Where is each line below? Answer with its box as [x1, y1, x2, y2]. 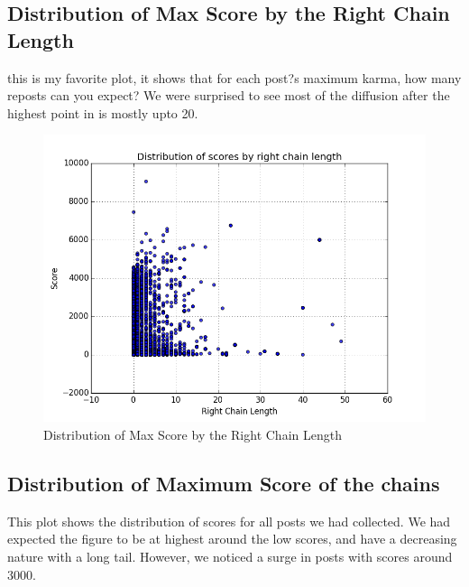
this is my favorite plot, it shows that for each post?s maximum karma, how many [7, 68, 462, 87]
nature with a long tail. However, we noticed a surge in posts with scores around [7, 546, 453, 565]
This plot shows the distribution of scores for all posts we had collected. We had [7, 511, 451, 530]
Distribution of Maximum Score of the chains [7, 469, 440, 497]
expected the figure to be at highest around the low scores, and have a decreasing [7, 529, 457, 548]
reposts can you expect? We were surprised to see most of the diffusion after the [7, 86, 450, 105]
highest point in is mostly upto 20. [7, 103, 198, 122]

........

Return the full listing above exactly as written, and omit the pictures.

**Result below**
Where is each line below? Answer with its box as [x1, y1, x2, y2]. 
this is my favorite plot, it shows that for each post?s maximum karma, how many [7, 68, 462, 87]
nature with a long tail. However, we noticed a surge in posts with scores around [7, 546, 453, 565]
This plot shows the distribution of scores for all posts we had collected. We had [7, 511, 451, 530]
Distribution of Maximum Score of the chains [7, 469, 440, 497]
expected the figure to be at highest around the low scores, and have a decreasing [7, 529, 457, 548]
reposts can you expect? We were surprised to see most of the diffusion after the [7, 86, 450, 105]
highest point in is mostly upto 20. [7, 103, 198, 122]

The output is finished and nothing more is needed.